Poussée à Berne pour défendre les intérêts de l'arc lémanique

Poussée à Berne pour défendre les intérêts de l'arc lémanique

Photo: Keystone

Les tensions Suisse-UE ne doivent pas pénaliser l'arc lémanique, réaffirment Pierre-Yves Maillard et François Longchamp dans 'Le Matin Dimanche'. Les gouvernements vaudois et genevois seront à Berne mercredi pour défendre les intérêts de leur région.

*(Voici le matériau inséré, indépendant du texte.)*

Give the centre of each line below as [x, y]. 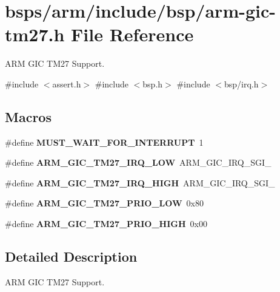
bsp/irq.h [241, 83]
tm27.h [35, 34]
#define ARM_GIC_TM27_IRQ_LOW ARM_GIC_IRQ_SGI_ [138, 162]
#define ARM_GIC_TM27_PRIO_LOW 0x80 [104, 203]
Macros [28, 116]
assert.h [67, 83]
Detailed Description [71, 256]
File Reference [132, 34]
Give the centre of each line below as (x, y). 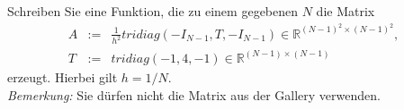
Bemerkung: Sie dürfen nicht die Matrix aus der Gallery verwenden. (194, 94)
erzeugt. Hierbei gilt (63, 76)
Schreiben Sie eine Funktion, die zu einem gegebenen (153, 11)
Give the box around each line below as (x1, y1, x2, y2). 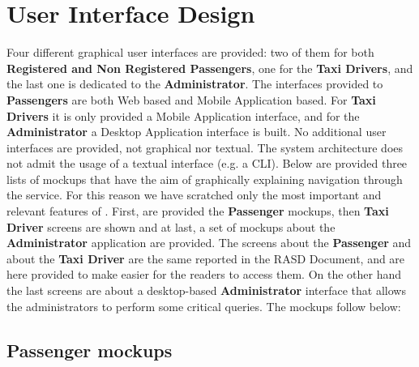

Selon l'hebdomadaire orange, les ministres des deux Conseils d'Etat siégeront symboliquement ensemble à la Chambre des cantons avant de rencontrer différents acteurs de la scène fédérale, notamment le conseiller fédéral Alain Berset. Ils seront accompagnés de représentants des milieux académiques, économiques et culturels.

Au coeur des débats, 'la votation du 9 février, qui remet en cause le développement' de l'arc lémanique, livre le président du gouvernement genevois François Longchamp. Le libéral-radical cite d'autres thèmes, soit 'l'avenir du réseau académique, la fiscalité des entreprises' et la péréquation financière, qui fait justement l'objet de discussions mercredi aux Chambres fédérales.

De son côté, Pierre-Yves Maillard, président du Conseil d'Etat vaudois, évoque notamment la question du franc fort, dont le choix 'menace directement' l'arc lémanique et son économie d'exportation.

'Rapport de force'

'Nous représentons une partie importante de la Suisse et nous devons veiller à ce qu'elle soit traitée avec équité', poursuit le ministre socialiste. 'C'est d'autant plus important que nous n'avons pas de conseiller fédéral de l'arc lémanique', ajoute-t-il, évoquant 'une communauté de destin' entre Vaud et Genève.

'Nos deux cantons représentent 25% des ressources produites, la population active la plus jeune du pays, des contributions financières déterminantes à la solidarité confédérale et un pôle académique et scientifique. Nous pouvons donc instaurer un rapport de force' avec Berne, renchérit François Longchamp.

Les cantons de Vaud et de Genève avaient demandé à discuter de l'après-9 février avec les autorités fédérales juste après le 'oui' du peuple à l'initiative de l'UDC sur l'immigration de masse. Une lettre en ce sens, paraphée par M. Maillard et M. Longchamp, avait été envoyée à Didier Burkhalter, alors président de la Confédération.